**Source records:**
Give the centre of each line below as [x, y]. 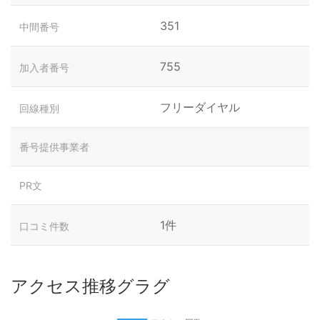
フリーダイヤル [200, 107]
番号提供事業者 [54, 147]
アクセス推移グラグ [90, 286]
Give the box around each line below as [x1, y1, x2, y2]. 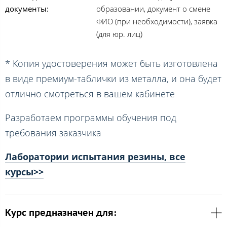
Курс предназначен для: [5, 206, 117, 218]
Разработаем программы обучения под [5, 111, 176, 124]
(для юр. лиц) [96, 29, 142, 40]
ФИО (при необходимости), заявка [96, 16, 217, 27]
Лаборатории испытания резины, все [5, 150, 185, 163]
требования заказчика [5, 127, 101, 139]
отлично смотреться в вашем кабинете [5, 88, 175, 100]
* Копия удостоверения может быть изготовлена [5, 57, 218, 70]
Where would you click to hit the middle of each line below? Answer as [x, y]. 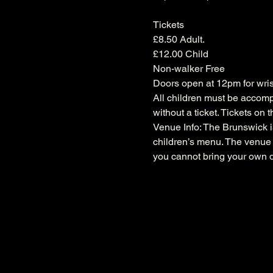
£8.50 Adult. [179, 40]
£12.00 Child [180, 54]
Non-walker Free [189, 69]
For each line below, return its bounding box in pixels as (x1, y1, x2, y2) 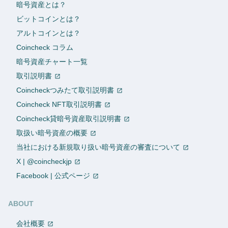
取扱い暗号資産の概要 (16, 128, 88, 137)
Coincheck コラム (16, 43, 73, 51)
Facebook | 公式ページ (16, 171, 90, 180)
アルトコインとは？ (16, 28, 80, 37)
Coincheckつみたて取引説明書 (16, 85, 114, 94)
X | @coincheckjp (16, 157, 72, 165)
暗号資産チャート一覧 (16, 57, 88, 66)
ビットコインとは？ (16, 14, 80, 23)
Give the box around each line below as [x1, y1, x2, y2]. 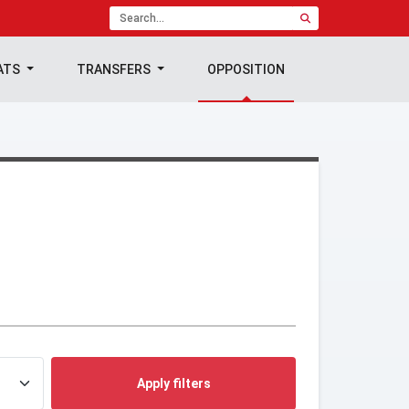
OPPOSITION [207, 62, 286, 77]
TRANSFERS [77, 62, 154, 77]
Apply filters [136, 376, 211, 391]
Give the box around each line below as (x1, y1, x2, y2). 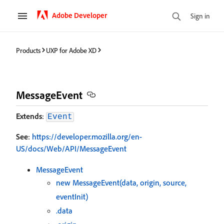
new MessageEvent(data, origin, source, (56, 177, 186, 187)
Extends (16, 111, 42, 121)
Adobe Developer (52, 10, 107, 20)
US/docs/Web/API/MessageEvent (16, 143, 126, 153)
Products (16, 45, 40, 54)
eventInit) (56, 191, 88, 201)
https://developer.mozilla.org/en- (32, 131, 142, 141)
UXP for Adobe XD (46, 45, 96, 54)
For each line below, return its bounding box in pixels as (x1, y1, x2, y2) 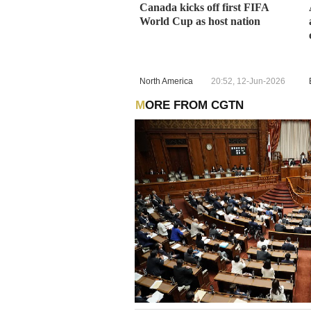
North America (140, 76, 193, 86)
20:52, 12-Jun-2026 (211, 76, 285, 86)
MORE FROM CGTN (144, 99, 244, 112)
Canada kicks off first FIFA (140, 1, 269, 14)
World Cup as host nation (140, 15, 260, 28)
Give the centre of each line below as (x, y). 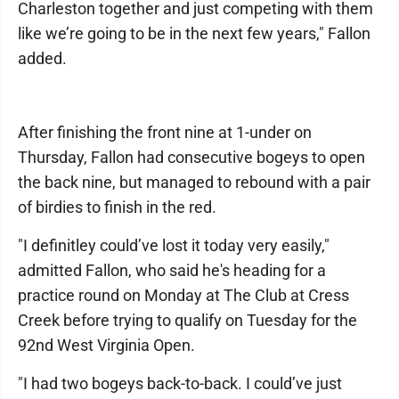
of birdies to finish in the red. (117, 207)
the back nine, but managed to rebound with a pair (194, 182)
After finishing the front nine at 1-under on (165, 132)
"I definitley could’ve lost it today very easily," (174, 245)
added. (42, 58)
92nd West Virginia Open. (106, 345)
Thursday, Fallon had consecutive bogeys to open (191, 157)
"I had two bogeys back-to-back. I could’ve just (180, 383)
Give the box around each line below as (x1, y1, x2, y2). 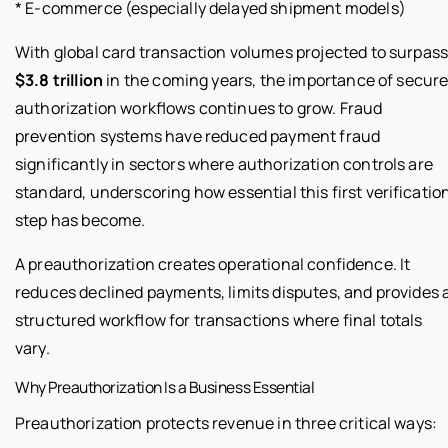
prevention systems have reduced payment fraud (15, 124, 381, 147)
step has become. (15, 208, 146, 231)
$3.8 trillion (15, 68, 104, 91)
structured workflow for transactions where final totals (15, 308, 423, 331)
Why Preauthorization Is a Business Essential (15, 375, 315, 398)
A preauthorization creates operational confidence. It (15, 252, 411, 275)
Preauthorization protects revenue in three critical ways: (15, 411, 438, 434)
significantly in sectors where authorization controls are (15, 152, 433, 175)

---

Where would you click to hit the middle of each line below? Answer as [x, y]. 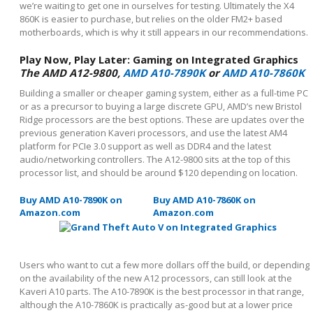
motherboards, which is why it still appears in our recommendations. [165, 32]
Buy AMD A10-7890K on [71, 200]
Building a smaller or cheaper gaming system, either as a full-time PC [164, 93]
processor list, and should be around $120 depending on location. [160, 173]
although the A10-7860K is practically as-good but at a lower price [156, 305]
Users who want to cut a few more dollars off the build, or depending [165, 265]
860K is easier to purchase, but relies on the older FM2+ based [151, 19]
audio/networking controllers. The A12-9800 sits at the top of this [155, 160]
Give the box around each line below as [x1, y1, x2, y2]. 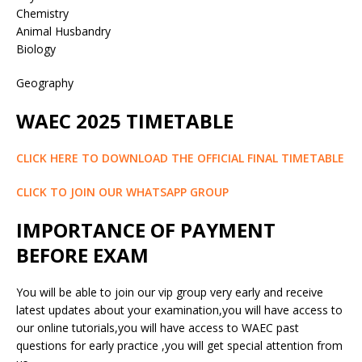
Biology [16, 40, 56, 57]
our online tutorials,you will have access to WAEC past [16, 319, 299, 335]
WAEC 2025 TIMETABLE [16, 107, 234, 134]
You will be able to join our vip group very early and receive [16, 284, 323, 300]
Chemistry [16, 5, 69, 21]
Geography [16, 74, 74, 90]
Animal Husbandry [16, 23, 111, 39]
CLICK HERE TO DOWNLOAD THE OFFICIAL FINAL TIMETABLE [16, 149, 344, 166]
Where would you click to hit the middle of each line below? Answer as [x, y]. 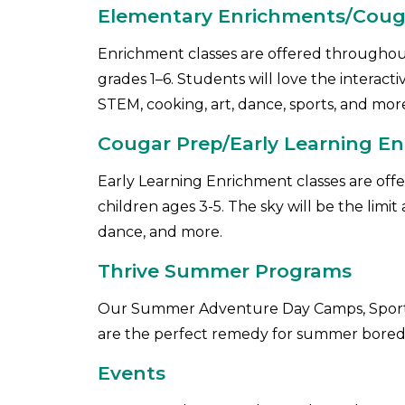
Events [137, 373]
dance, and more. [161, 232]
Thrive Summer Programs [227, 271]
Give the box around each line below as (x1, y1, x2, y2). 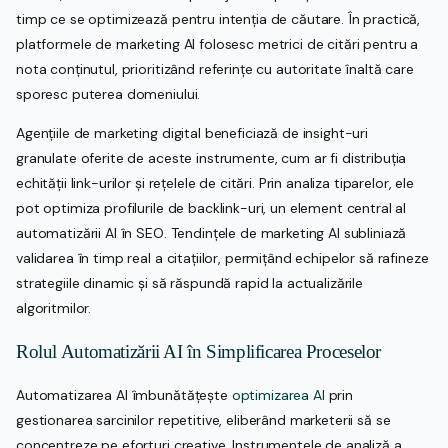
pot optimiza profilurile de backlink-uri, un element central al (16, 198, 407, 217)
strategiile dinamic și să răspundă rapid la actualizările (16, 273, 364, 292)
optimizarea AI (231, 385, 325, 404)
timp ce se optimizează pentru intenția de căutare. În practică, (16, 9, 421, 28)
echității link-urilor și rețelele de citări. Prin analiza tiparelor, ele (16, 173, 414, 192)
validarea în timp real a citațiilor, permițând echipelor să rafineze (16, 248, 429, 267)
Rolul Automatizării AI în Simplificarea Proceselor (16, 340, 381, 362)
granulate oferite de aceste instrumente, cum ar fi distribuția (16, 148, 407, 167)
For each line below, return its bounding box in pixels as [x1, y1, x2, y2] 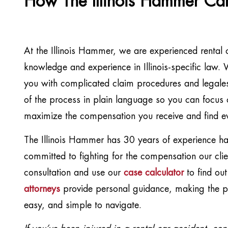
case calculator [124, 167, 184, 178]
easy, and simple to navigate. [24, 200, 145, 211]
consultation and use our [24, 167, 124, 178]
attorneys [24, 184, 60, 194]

**WORK TO BE COMPLETED:** Print exactly, with no pictures, the lines above from the one that holds "Give the centre of each line below as [x, y]." through the one that holds "(для юр. лиц) [96, 29, 142, 40]", both of them included.

**REPLY:**
Give the centre of each line below as [x, y]. 
フリーダイヤル [200, 107]
番号提供事業者 [54, 147]
アクセス推移グラグ [90, 286]
Give the box around each line below as [x1, y1, x2, y2]. 
Курс предназначен для: [5, 206, 117, 218]
Разработаем программы обучения под [5, 111, 176, 124]
(для юр. лиц) [96, 29, 142, 40]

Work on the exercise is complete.